BEGIN
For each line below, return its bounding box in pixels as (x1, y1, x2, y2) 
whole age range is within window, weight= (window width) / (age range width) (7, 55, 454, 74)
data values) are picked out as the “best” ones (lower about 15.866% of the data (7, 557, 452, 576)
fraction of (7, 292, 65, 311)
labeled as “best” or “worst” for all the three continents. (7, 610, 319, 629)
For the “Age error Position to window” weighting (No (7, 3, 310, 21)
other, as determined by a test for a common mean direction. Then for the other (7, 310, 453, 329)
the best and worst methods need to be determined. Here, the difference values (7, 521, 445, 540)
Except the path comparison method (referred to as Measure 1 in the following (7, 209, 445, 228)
END
BEGIN
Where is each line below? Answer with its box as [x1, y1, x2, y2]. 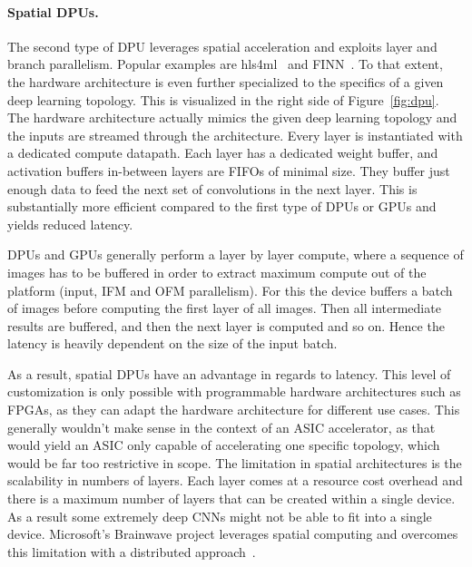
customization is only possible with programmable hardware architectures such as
END
## ACTIVITY
Set down only the lines above that fall between the line holding "fraction of (7, 292, 65, 311)" and the line holding "Except the path", inclusive, keeping each exact.

## EXERCISE RESULT
fraction of (7, 292, 65, 311)
labeled as “best” or “worst” for all the three continents. (7, 610, 319, 629)
For the “Age error Position to window” weighting (No (7, 3, 310, 21)
other, as determined by a test for a common mean direction. Then for the other (7, 310, 453, 329)
the best and worst methods need to be determined. Here, the difference values (7, 521, 445, 540)
Except the path comparison method (referred to as Measure 1 in the following (7, 209, 445, 228)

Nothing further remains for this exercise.